You also found the .push_back() member function in Rcpp which we added for convenience and analogy with the STL. We do warn that it is not recommended: due to differences with the way R objects are constructed, we essentially always need to do full copies .push_back is not very efficient.
Despite me answering here frequently, the rcpp-devel list a better place for Rcpp questions.

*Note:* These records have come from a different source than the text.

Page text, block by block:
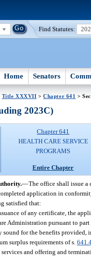
Find Statutes:
Home Senators
Title XXXVII >Chapter 641 >
2023C)
Chapter 641
HEALTH CARE SERVICE
PROGRAMS
Entire Chapter
—The office shall issue
application in
satisfied that:
of any certificate, the
Administration pursuant to
sound for the benefits
surplus requirements of s.
and offering and
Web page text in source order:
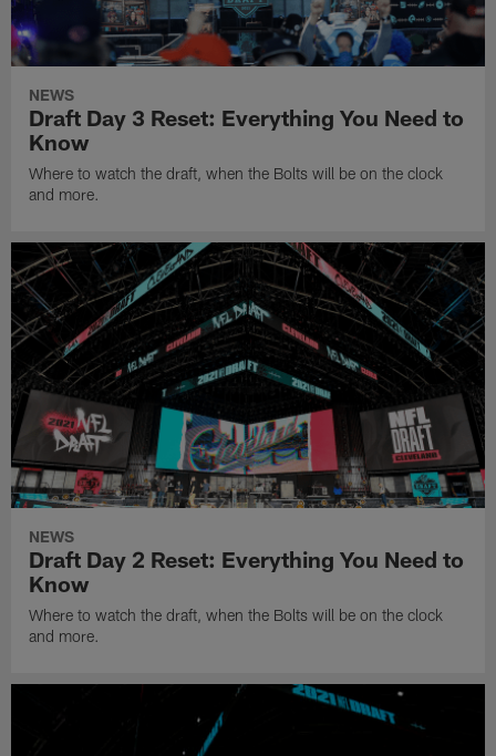
NEWS
Draft Day 3 Reset: Everything You Need to
Know
Where to watch the draft, when the Bolts will be on the clock
and more.
NEWS
Draft Day 2 Reset: Everything You Need to
Know
Where to watch the draft, when the Bolts will be on the clock
and more.

It seems Rcpp can return a proper data.frame, provided you supply the names explicitely. I'm not sure how to adapt this to your example with arbitrary names
mkdf <- '
Rcpp::DataFrame dfin(input);
Rcpp::DataFrame dfout;
for (int i=0;i<dfin.length();i++) {
dfout.push_back(dfin(i));
}
return Rcpp::DataFrame::create( Named("x")= dfout(1), Named("y") = dfout(2));
'
library(inline)
test <- cxxfunction( signature(input="data.frame"),
mkdf, plugin="Rcpp")
test(input=head(iris))
Using the information from #baptiste's answer, this is what finally does give a well formed data frame:
RcppExport SEXP makeDataFrame(SEXP in) {
Rcpp::DataFrame dfin(in);
Rcpp::DataFrame dfout;
Rcpp::CharacterVector namevec;
std::string namestem = "Column Heading ";
for (int i=0;i<2;i++) {
dfout.push_back(dfin(i));
namevec.push_back(namestem+std::string(1,(char)(((int)'a') + i)));
}
dfout.attr("names") = namevec;
Rcpp::DataFrame x;
Rcpp::Language call("as.data.frame",dfout);
x = call.eval();
return x;
}
I think the point remains that this might be inefficient due to push_back (as suggested by #Dirk) and the second Language call evaluation. I looked up the rcpp unitTests, and haven't been able to come up with something better yet. Anybody have any ideas?
Update:
Using #Dirk's suggestions (thanks!), this seems to be a simpler, efficient solution:
RcppExport SEXP makeDataFrame(SEXP in) {
Rcpp::DataFrame dfin(in);
Rcpp::List myList(dfin.length());
Rcpp::CharacterVector namevec;
std::string namestem = "Column Heading ";
for (int i=0;i<dfin.length();i++) {
myList[i] = dfin(i); // adding vectors
namevec.push_back(namestem+std::string(1,(char)(((int)'a') + i))); // making up column names
}
myList.attr("names") = namevec;
Rcpp::DataFrame dfout(myList);
return dfout;
}
I concur with joran. The output of a C function called from within R is a list of all its arguments, both "in" and "out", so each "column" of the dataframe could be represented in the C function call as an argument. Once the result of the C function call is in R, all that remains to be done is to extract those list elements using list indexing and give them the appropriate names.